SAN FRANCISCO — Only 15 minutes after becoming chairman of Yahoo Inc., Roy Bostock was startled by his first order of business: how to deal with Microsoft Corp.'s $44.6-billion buyout offer.
The 67-year-old Madison Avenue veteran, chosen for his marketing expertise, had barely replaced Terry Semel the evening of Jan. 31 when Microsoft made its unsolicited bid.
Bostock took the news with aplomb, according to a person familiar with the events. He graciously accepted welcome-to-the-job jokes from his fellow board members, then he got to work.
"It was a helluva first day," said another person close to the board.
With Microsoft's takeover attempt, the years of botched opportunities and strategic indecision at Yahoo suddenly landed on Bostock's shoulders.
The Sunnyvale, Calif., Internet company is under pressure from shareholders to reverse slowing growth and boost a stock that until the Redmond, Wash.-based technology giant swooped in had drifted to a four-year low.
Now Yahoo's board must make a choice that will undoubtedly shape the future of advertising.

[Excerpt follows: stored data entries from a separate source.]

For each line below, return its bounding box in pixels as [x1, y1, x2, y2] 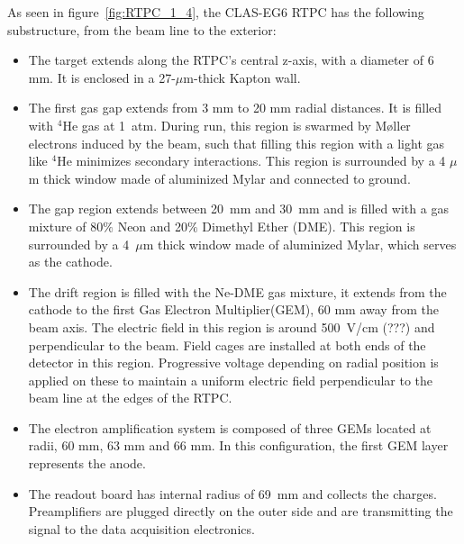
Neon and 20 [117, 216, 188, 235]
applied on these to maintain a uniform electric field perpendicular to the [28, 370, 433, 389]
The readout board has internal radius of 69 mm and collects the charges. [28, 484, 437, 503]
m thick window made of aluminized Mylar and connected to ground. [28, 168, 411, 187]
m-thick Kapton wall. [183, 68, 301, 86]
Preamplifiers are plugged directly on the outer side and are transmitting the [28, 502, 453, 521]
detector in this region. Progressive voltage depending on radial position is [28, 353, 439, 372]
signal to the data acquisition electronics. [28, 519, 255, 538]
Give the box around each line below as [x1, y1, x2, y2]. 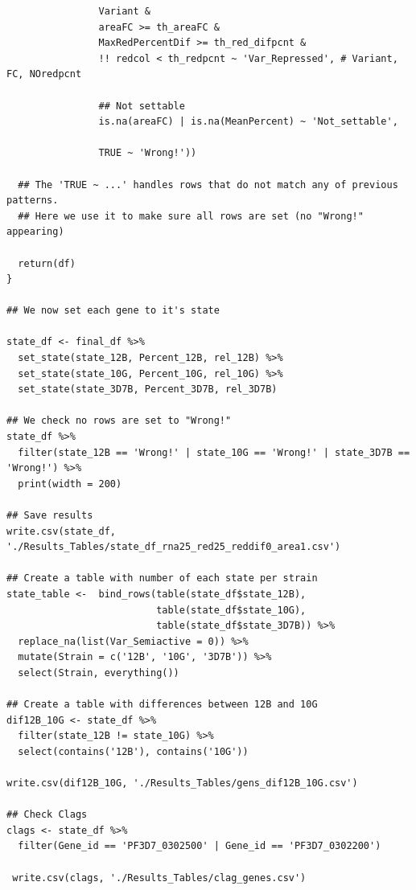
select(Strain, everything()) [18, 666, 179, 679]
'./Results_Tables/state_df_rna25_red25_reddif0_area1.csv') [6, 541, 341, 553]
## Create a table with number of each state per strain [6, 572, 318, 584]
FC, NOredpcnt [6, 68, 82, 80]
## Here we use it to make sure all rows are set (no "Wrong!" [18, 210, 364, 222]
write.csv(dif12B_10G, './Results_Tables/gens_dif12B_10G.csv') [6, 777, 358, 790]
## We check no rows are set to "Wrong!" [6, 415, 232, 427]
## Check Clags [6, 809, 88, 821]
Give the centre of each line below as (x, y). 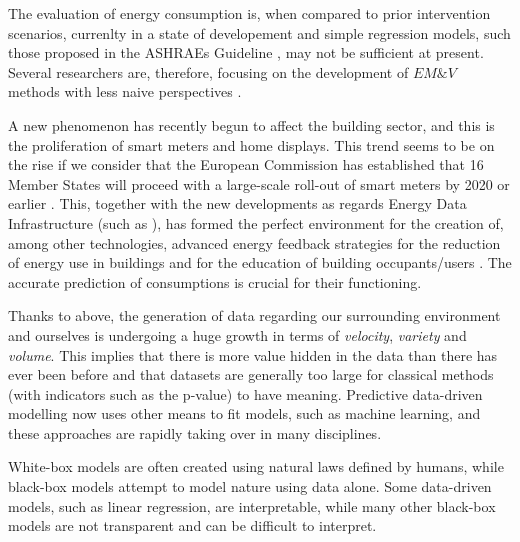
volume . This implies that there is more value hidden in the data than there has (253, 354)
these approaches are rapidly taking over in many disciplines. (195, 432)
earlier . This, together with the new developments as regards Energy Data (237, 203)
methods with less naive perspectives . (125, 91)
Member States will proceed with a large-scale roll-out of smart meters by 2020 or (259, 183)
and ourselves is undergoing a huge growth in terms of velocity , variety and (237, 334)
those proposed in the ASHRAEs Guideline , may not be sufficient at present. (246, 52)
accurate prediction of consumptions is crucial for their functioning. (215, 281)
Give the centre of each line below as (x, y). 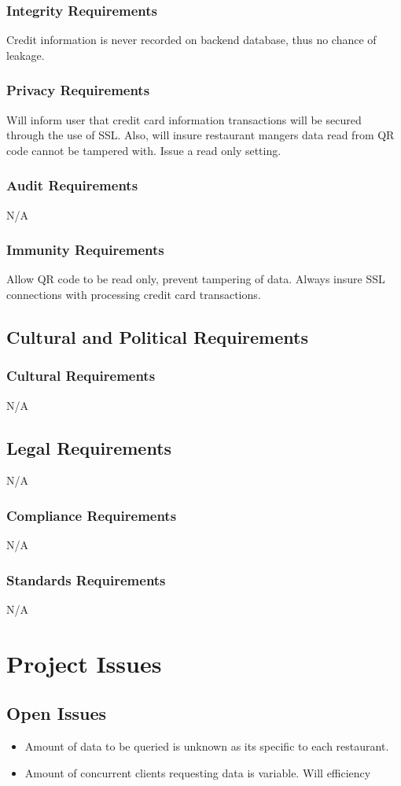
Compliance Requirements (92, 515)
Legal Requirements (89, 447)
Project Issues (84, 663)
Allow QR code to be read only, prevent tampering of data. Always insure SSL (196, 279)
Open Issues (57, 713)
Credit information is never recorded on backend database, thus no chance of (191, 40)
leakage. (26, 55)
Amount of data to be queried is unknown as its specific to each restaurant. (207, 746)

The man leading deliberations has influenced advertising's past: One of the highlights of his four decades in the field was introducing America to a mouthwash called Scope.
But Bostock, who through a Yahoo spokeswoman declined to be interviewed, is more than a marketer. People who know him well say his expertise in handling a wide variety of crisis situations -- the rape scandal at his alma mater Duke University, turbulent labor relations at Northwest Airlines and the sub-prime mortgage mess at Morgan Stanley -- make him the right choice to guide Yahoo through its decision.
"I don't think there is anyone calmer, more intelligent and more level-headed than Roy," said Linda Kaplan Thaler, chief executive of Kaplan Thaler Group, an ad agency.
He will need to tap that reservoir of patience and intellect, said Skip Battle, the former chairman of PeopleSoft Inc. The software maker grappled with Oracle Corp.'s hostile takeover for 18 months before succumbing in December 2004.
Battle recalled the stress of trying to forge a consensus about the best interests of shareholders in the glare of the public spotlight. As with PeopleSoft, Yahoo directors must consider complex strategic and legal issues, including whether the acquisition would clear regulatory hurdles.